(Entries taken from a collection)
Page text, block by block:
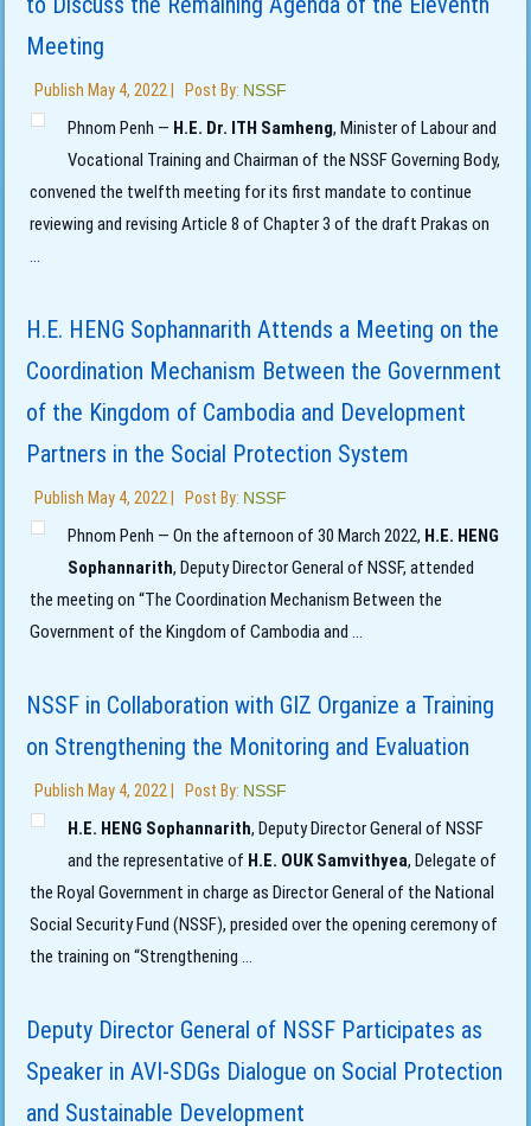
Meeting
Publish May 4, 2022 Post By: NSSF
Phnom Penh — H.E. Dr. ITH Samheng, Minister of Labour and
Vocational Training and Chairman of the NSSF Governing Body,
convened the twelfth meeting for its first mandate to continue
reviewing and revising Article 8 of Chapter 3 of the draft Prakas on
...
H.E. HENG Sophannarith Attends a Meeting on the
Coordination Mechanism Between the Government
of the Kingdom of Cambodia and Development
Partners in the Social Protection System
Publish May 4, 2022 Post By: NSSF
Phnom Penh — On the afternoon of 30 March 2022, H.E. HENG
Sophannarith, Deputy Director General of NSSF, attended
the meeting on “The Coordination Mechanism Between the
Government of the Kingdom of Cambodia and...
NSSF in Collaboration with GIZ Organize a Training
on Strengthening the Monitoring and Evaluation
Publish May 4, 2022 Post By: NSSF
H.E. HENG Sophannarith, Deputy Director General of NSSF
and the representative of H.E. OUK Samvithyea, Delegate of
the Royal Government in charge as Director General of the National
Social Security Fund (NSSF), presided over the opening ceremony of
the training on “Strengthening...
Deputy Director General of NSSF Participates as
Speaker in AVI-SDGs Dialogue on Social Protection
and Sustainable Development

* What is expected *
What you return must match, line for line, the data from the line containing "and the representative" to its end, both ends included.

* Reply to the task *
and the representative of H.E. OUK Samvithyea, Delegate of
the Royal Government in charge as Director General of the National
Social Security Fund (NSSF), presided over the opening ceremony of
the training on “Strengthening...
Deputy Director General of NSSF Participates as
Speaker in AVI-SDGs Dialogue on Social Protection
and Sustainable Development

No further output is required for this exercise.